Returns the gpc_* id you then pass to --provider on VK create. --slot is free-text (primary, eu-region, canary). --rotation-policy accepts manual in v1; auto and external_secret_store are v1.1.

Cache rules

# List (sorted priority DESC)
langwatch cache-rules list

# Create (matchers are ANDed; at least one required)
langwatch cache-rules create \
  --name force-cache-enterprise \
  --priority 300 \
  --mode force --ttl 600 \
  --match-tag tier=enterprise

# Update / disable / archive
langwatch cache-rules update <rule_id> --priority 400
langwatch cache-rules update <rule_id> --disable
langwatch cache-rules archive <rule_id>

# Bulk git-ops pattern: export → commit → apply
langwatch cache-rules export --file cache-rules.json
langwatch cache-rules apply --file cache-rules.json
Matcher flags: --match-vk, --match-vk-prefix, --match-tag key=value, --match-principal, --match-model <name-or-*-glob>, --match-metadata key=value. --mode is respect | force | disable. Required token permissions map onto the RBAC grants:
Command groupPermission
`projects listget`project:view
projects createproject:create
projects updateproject:update
projects deleteproject:delete
api-keys listorganization:view
`api-keys createrevoke`organization:manage
`virtual-keys listget`virtualKeys:view
virtual-keys createvirtualKeys:create
virtual-keys rotatevirtualKeys:rotate
virtual-keys revokevirtualKeys:delete
gateway-budgets *gatewayBudgets:*
gateway-providers *gatewayProviders:*
cache-rules *gatewayCacheRules:*
See the public REST API reference for direct HTTP calls that don’t require Node.
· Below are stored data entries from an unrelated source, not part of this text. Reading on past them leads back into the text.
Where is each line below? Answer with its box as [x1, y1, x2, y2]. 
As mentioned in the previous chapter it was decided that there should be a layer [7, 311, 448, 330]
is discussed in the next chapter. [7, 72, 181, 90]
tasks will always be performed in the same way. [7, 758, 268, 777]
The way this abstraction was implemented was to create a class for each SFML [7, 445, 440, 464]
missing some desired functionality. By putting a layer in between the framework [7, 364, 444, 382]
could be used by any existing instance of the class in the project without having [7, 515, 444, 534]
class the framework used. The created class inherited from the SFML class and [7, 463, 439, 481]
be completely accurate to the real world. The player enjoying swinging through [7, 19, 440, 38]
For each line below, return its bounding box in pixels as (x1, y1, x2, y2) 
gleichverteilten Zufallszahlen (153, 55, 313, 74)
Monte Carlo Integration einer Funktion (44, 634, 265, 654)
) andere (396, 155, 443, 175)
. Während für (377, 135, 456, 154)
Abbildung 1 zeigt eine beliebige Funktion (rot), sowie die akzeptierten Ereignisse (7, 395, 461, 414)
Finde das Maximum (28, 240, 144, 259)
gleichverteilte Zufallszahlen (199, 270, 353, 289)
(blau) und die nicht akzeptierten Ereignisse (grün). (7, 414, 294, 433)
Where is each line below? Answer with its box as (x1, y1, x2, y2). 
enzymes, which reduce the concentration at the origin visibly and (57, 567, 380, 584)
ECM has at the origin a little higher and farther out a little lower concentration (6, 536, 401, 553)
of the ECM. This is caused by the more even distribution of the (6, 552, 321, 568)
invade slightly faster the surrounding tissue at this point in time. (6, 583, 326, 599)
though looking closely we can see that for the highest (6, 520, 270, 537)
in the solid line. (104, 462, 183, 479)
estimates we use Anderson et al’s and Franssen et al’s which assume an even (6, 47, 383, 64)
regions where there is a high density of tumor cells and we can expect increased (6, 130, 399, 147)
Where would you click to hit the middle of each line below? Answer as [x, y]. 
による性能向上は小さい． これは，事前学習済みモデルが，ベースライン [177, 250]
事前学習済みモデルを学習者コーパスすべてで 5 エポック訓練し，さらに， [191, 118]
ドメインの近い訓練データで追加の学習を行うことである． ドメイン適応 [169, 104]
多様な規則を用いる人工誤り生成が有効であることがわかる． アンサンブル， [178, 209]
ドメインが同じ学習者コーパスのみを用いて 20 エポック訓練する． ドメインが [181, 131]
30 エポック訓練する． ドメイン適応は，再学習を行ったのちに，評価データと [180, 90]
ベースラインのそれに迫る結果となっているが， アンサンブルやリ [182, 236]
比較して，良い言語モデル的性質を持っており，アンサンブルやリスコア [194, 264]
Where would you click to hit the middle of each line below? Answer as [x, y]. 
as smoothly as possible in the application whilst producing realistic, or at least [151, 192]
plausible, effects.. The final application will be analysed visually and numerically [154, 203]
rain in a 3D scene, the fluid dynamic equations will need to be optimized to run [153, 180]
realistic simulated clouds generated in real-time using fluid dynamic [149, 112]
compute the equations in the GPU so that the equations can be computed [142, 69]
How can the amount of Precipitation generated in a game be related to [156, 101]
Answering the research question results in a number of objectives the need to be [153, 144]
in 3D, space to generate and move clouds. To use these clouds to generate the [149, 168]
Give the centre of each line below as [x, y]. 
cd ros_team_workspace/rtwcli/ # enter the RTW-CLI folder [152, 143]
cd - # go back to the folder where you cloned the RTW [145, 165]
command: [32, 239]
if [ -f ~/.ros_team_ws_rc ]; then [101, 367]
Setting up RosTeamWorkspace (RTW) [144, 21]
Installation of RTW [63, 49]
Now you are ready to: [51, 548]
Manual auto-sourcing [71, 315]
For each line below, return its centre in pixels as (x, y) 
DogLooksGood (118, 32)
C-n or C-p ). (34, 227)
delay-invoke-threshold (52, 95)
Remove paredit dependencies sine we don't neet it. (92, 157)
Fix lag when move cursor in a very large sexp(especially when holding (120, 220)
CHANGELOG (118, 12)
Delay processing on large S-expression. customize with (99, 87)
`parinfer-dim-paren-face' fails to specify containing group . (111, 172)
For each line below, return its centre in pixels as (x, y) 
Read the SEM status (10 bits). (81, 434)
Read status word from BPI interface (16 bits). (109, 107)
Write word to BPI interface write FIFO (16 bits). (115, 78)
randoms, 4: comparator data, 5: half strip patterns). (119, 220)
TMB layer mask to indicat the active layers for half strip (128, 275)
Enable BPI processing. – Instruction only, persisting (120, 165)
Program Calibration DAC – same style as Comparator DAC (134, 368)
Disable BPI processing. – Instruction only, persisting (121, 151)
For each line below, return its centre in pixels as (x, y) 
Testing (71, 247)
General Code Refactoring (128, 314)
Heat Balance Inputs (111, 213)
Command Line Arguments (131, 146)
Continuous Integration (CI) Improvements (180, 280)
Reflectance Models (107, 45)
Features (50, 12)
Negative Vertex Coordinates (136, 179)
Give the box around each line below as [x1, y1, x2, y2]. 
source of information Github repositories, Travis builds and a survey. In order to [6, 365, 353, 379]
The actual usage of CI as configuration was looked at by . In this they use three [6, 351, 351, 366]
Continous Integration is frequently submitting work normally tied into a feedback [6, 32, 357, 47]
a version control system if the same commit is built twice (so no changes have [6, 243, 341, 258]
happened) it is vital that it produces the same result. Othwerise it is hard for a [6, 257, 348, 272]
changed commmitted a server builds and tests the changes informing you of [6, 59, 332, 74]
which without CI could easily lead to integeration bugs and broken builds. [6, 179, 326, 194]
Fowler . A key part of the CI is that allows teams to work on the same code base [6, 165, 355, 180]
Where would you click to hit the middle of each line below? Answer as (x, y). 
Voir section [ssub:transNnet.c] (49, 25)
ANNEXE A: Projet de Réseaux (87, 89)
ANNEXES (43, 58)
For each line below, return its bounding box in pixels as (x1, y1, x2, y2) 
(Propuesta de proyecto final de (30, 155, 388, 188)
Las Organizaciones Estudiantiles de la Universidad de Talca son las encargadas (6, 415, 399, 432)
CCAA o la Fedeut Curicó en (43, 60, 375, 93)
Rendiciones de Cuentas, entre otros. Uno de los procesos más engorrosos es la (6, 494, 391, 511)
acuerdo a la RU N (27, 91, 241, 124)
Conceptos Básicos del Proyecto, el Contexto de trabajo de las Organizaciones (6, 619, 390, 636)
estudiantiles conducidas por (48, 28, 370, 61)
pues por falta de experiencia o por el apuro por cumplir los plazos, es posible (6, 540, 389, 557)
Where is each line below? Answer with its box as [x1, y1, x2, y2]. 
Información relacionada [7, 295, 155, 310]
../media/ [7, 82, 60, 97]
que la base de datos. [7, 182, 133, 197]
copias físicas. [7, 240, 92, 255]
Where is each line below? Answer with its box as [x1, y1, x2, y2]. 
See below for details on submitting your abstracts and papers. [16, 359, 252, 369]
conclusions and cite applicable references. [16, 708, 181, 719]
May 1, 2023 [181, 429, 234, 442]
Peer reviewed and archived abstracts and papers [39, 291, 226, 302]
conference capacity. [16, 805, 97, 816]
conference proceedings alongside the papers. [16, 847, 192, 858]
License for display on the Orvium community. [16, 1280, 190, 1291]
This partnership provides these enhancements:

Use the CLI as your agent’s control plane

The CLI was designed so that an AI coding assistant can operate LangWatch end-to-end on your behalf. Skills like Tracing, Evaluations, Scenarios, and Prompt Versioning are built on top of it, the assistant reads docs via langwatch docs, runs platform operations via the subcommands, and verifies its own work by searching traces and inspecting simulation runs. If you’re building your own agent workflows, the pattern works the same way: give the assistant the CLI and ask it what you want. It’s a small surface area with a big reach, and everything it does is auditable in the LangWatch app afterwards.